2. Calcium Ion Binding and Cross-Bridge Formation:

   • Calcium ions bind to troponin on actin filaments, exposing active sites for myosin.
   • Myosin heads bind to the exposed active sites on actin, forming cross-bridges.
   • Utilizing energy from ATP hydrolysis, myosin pulls attached actin filaments toward the center of the A-band, shortening the sarcomere and causing contraction.

3. Cross-Bridge Cycling and Relaxation:

   • Myosin releases ADP and Pi, returning to its relaxed state.
   • ATP binds to myosin, breaking the cross-bridge.
   • ATP is hydrolyzed by myosin, repeating the cycle of cross-bridge formation and breakage, further sliding of filaments.
   • Muscle relaxation occurs when calcium ions are pumped back into the sarcoplasmic reticulum, masking actin filaments.

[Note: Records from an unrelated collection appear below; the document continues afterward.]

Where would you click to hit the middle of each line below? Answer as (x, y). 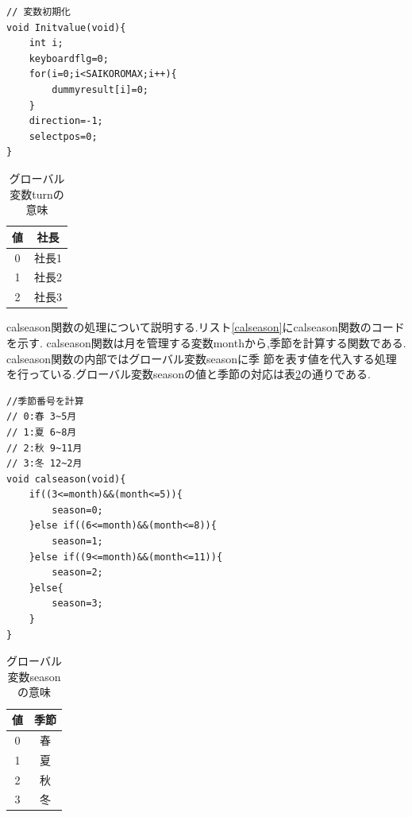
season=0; (77, 510)
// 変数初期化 (39, 12)
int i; (46, 43)
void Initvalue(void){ (66, 27)
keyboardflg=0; (69, 58)
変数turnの (37, 194)
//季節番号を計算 (45, 401)
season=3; (77, 604)

4. Muscle Fibers and Types:

   • Muscle fibers vary in reaction time and fatigue resistance.
   • Repeated muscle activation leads to the accumulation of lactic acid, causing fatigue.
   • Muscle fibers contain myoglobin, a red-colored oxygen-storing pigment.
   • Red fibers have high myoglobin content, appear reddish, and are aerobic due to abundant mitochondria for ATP production.
   • White fibers have low myoglobin content, appear pale, and rely on anaerobic processes for energy.